**Instructions to follow:** Below are the entries; give again exactly the lines from the one mentioning "meant to be completed. (61, 549)" through the one mentioning "Edit habit details and time. (66, 616)", inclusive.

**Record extracts:**

┏━━

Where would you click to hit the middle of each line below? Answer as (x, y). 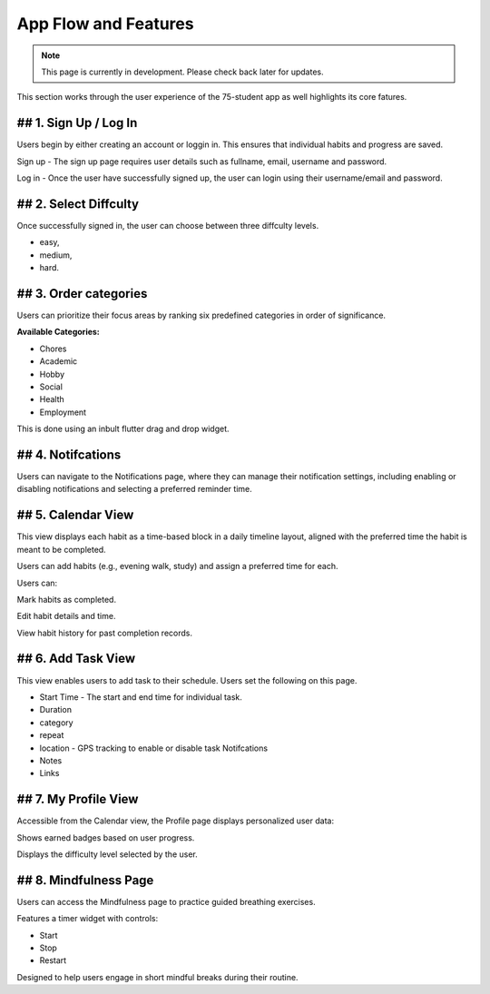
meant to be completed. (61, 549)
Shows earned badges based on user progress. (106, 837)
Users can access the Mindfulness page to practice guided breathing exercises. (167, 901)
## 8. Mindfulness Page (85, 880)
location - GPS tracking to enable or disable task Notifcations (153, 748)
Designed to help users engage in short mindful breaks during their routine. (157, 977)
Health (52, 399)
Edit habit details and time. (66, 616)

┗━━
┏━━

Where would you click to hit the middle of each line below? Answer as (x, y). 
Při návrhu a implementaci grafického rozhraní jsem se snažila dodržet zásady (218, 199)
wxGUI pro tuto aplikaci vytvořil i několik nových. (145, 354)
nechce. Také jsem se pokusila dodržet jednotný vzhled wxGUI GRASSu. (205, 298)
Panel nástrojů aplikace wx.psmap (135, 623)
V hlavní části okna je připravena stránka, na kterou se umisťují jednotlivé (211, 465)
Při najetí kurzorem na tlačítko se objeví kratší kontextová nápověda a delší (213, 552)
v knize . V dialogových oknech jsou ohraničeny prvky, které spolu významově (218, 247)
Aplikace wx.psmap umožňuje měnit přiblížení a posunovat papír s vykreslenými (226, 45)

┗━━
┏━━

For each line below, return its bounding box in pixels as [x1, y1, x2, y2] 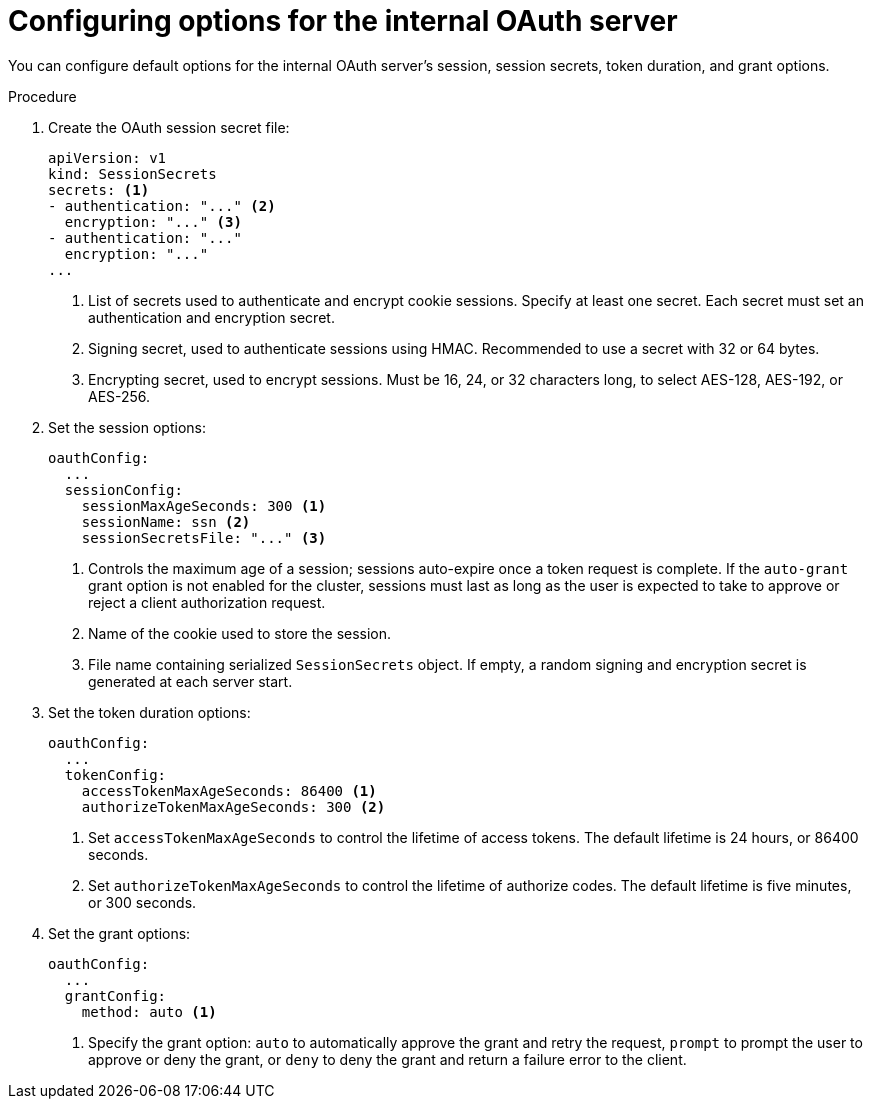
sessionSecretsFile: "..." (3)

┗━━

**Answer section:**
meant to be completed. (61, 549)
Shows earned badges based on user progress. (106, 837)
Users can access the Mindfulness page to practice guided breathing exercises. (167, 901)
## 8. Mindfulness Page (85, 880)
location - GPS tracking to enable or disable task Notifcations (153, 748)
Designed to help users engage in short mindful breaks during their routine. (157, 977)
Health (52, 399)
Edit habit details and time. (66, 616)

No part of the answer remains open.